Papers in Meteorology and Geophysics Volume 39, Issue 2

Development of a Line-by-Line Model for the Infrared Radiative Transfer in the Earth's Atmosphere

   A procedure is presented here to make a compact data base of the absorption coefficient of seven radiatively active gases in the earth's atmosphere: H₂O, CO₂, O₃, N₂O, CO, CH₄, O₂. The data base covers the wavenumber region 20-3000cm⁻¹. The temperature dependence of the square root of the absorption coefficients are represented by the quadratic form and its coefficients are given for ten values of pressure between 0.05 and 1013 mb. The number of the wavenumber points at which the absorption coefficients are given varies with pressure. The interval between these wavenumber points increases with the distance from the line center.
   The transmission function in the atmosphere is easily and accurately obtained by simple interpolation and polynomial calculation. A comparison is shown between the observed downward radiance and the theoretical one which is calculated with the use of the present data base.

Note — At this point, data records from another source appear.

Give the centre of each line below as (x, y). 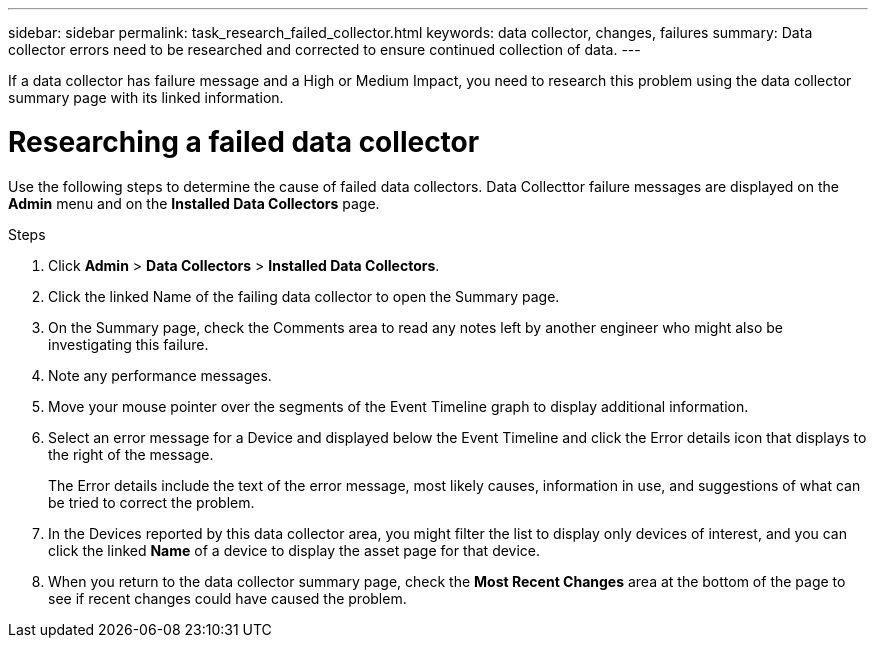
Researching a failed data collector (244, 141)
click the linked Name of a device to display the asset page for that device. (294, 550)
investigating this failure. (128, 344)
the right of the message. (131, 454)
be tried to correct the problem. (151, 502)
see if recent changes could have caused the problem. (227, 598)
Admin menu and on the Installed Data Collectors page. (194, 203)
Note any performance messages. (160, 375)
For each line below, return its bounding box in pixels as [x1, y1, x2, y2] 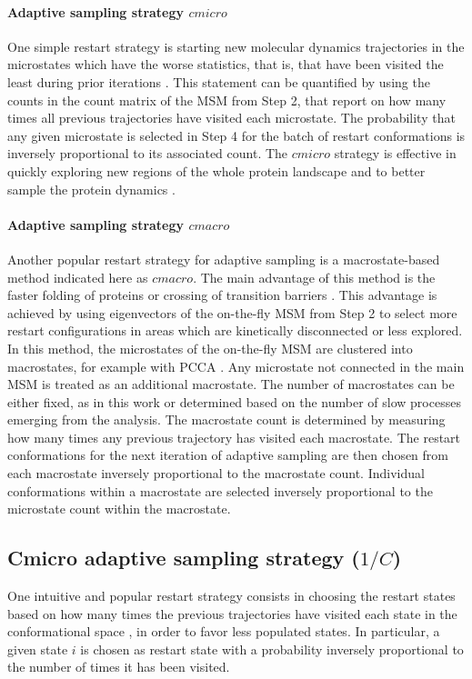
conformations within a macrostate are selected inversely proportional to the [7, 481, 433, 500]
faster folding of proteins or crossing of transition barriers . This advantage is [7, 285, 437, 305]
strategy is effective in [334, 144, 457, 163]
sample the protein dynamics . [7, 179, 176, 198]
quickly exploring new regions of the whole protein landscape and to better [7, 161, 426, 180]
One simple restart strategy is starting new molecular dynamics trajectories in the [7, 36, 465, 55]
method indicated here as [7, 267, 148, 286]
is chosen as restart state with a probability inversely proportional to [80, 639, 464, 658]
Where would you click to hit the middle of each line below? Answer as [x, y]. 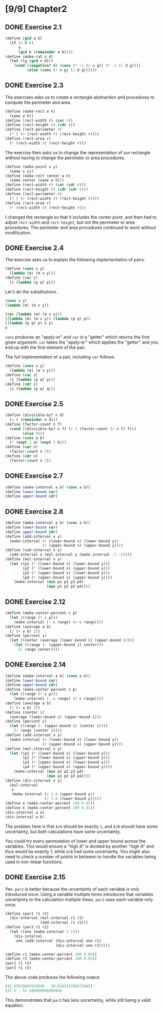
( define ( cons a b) [25, 438]
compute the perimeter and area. [38, 102]
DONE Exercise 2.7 [34, 476]
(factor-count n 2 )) [30, 452]
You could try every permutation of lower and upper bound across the [75, 841]
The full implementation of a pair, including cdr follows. [60, 357]
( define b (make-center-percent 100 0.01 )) [50, 808]
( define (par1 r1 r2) [27, 914]
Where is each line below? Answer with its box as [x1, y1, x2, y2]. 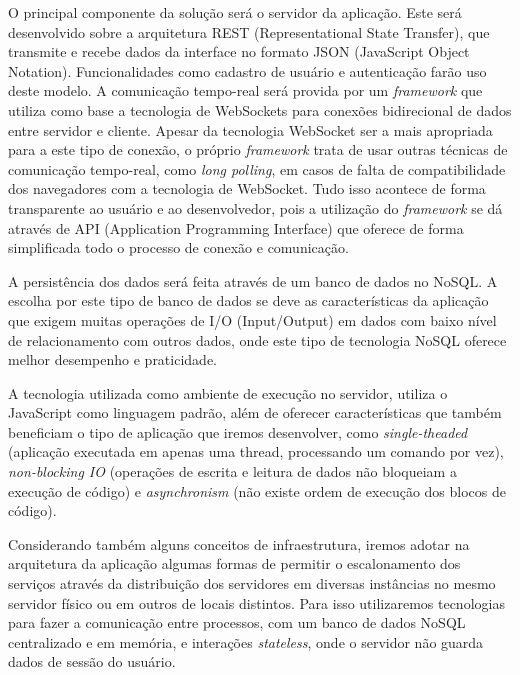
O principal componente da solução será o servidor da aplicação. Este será [8, 2, 462, 22]
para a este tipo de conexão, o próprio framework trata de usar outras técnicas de [8, 139, 508, 160]
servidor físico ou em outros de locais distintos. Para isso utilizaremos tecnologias [8, 592, 505, 613]
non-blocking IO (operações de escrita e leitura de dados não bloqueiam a [8, 461, 457, 482]
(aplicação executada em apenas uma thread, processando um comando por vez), [8, 441, 504, 462]
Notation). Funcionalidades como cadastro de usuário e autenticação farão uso [8, 60, 487, 81]
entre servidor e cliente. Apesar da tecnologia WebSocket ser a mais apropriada [8, 119, 493, 140]
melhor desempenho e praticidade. [8, 349, 217, 370]
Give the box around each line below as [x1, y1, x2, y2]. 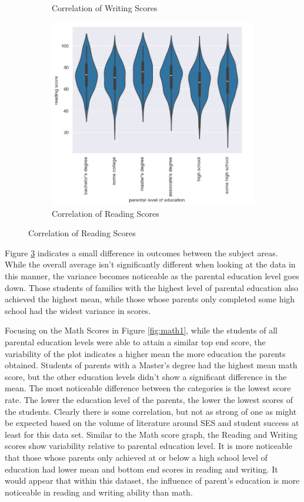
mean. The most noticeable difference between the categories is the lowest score [5, 382, 291, 394]
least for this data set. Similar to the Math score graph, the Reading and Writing [5, 428, 298, 440]
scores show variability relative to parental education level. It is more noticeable [5, 440, 292, 452]
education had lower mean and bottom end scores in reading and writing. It [5, 463, 278, 475]
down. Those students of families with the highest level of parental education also [5, 281, 299, 293]
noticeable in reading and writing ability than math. [5, 486, 193, 498]
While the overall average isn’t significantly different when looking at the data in [5, 258, 296, 270]
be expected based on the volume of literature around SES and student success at [5, 417, 299, 429]
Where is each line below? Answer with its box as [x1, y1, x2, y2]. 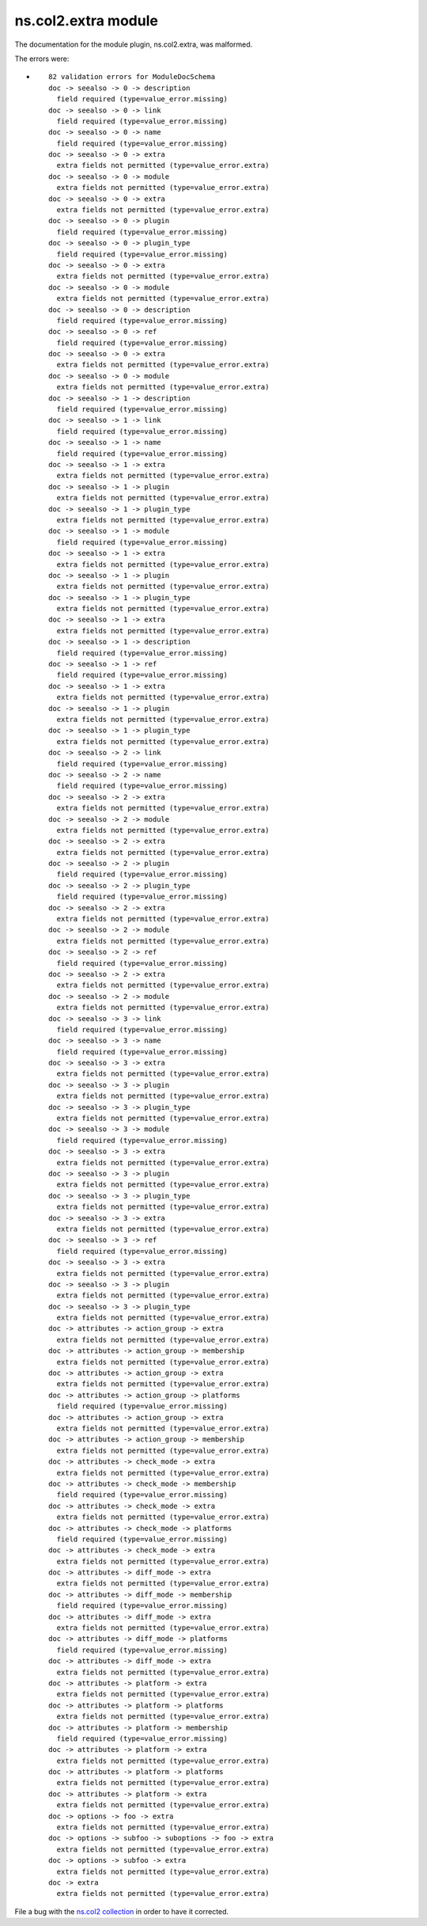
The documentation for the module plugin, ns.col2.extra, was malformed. [14, 40, 253, 49]
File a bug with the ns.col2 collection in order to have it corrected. [14, 1906, 229, 1916]
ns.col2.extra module [14, 12, 158, 29]
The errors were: [14, 54, 70, 63]
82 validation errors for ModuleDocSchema [48, 72, 216, 82]
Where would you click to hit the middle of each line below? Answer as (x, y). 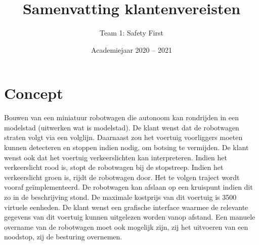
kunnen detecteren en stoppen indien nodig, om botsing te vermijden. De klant (126, 147)
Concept (34, 93)
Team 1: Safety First (132, 33)
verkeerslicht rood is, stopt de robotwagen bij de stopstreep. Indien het (114, 167)
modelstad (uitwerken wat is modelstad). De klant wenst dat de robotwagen (122, 127)
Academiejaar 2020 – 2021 (132, 49)
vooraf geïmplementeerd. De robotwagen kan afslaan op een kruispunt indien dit (128, 187)
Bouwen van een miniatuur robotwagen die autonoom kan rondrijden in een (121, 117)

On Severe Downslope Wind Due to the Mountain Wave-Induced Critical Level

   Numerical simulations of the evolution of the downslope wind were performed by means of the non-hydrostatic, compressible model including the effect of topography.
   Result of numerical simulation with the famous Boulder windstorm-like profile as an upstream condition was examined in some detail. It was ascertained, in the example, that the violent wind on the leeside slope of the mountain, whose instantaneous wind speed rose well over 50 m/sec, was due to the amplification mechanism with the occurrence of wave breaking, or in other words, the mountain wave-induced critical level, particularly in the lower troposphere.
   The characteristic features of the circulations in the troposphere as well as in the stratosphere are described briefly. The possibility of occurrence of such severe windstorms in Japan due to the mechanism mentioned above was also investigated.